- Opening Delimiter -

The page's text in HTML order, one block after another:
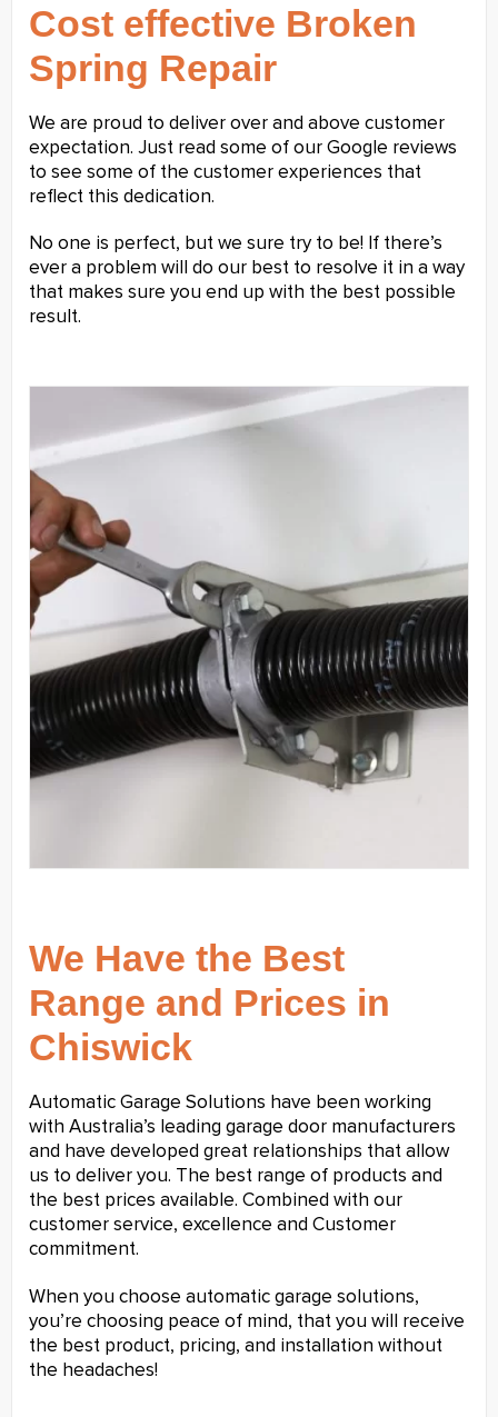
Cost effective Broken
Spring Repair
We are proud to deliver over and above customer
expectation. Just read some of our Google reviews
to see some of the customer experiences that
reflect this dedication.
No one is perfect, but we sure try to be! If there’s
ever a problem will do our best to resolve it in a way
that makes sure you end up with the best possible
result.
We Have the Best
Range and Prices in
Chiswick
Automatic Garage Solutions have been working
with Australia’s leading garage door manufacturers
and have developed great relationships that allow
us to deliver you. The best range of products and
the best prices available. Combined with our
customer service, excellence and Customer
commitment.
When you choose automatic garage solutions,
you’re choosing peace of mind, that you will receive
the best product, pricing, and installation without
the headaches!

- Closing Delimiter -

• TASK PROMPT: Starting at the line that contains "customer service, excellence and Customer", restate word for word every line through the last one in the records above. Return nothing else.

• RESULT OF THE EXERCISE:
customer service, excellence and Customer
commitment.
When you choose automatic garage solutions,
you’re choosing peace of mind, that you will receive
the best product, pricing, and installation without
the headaches!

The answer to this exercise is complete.